RNA therapeutics of neuropathogenic haploinsufficiencies

Artificial transactivation of endogenous genes ad libitum is a desirable goal for a number of basic and applied research purposes. For this purpose, we recently developed a fully synthetic ribonucleoproteic transactivator prototype. Kept together via an MS2 coat protein/RNA interface, it includes a fixed, polypeptidic transactivating domain and a variable RNA domain that recognizes the desired gene. Thanks to this device, we specifically upregulated five genes, in cell lines and primary cultures of murine pallial precursors. Even if gene upregulation was small, however it was sufficient to inhibit neuronal differentiation. Our transactivator activity was restricted to cells in which the target gene is normally transcribed. These features make our prototype a promising tool for clean rescue of gene haploinsufficiencies, since it could lead to a specific overstimulation of the spared gene allele in its physiological expression domain.

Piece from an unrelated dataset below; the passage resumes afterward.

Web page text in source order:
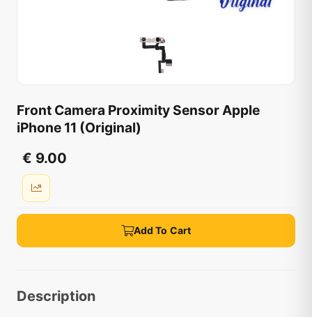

On the other hand, we are interested in stimulating transcription of endogenous genes by small activating RNAs (saRNAs). These are miRNA/siRNA-like molecules, supposed to destabilize transcription-inhibiting ncRNAs or facilitate the recruitment of transcription transactivating complexes to chromatin. The expression gain they elicit is small; however it may be sufficient to modify the behaviour of cells in a robust way. They comply with endogenous gene tuning. Moreover, silent genes generally do not respond to them. As such, also saRNAs are a promising tool for therapeutic stimulation of gene transcription. We selected a number of saRNAs able to stimulate haploinsufficient genes involved in CNS morphogenesis and physiology. We reconstructed their mechanism of action. We provided proof-of-principle they can be exploited for in vivo correction of defective gene expression.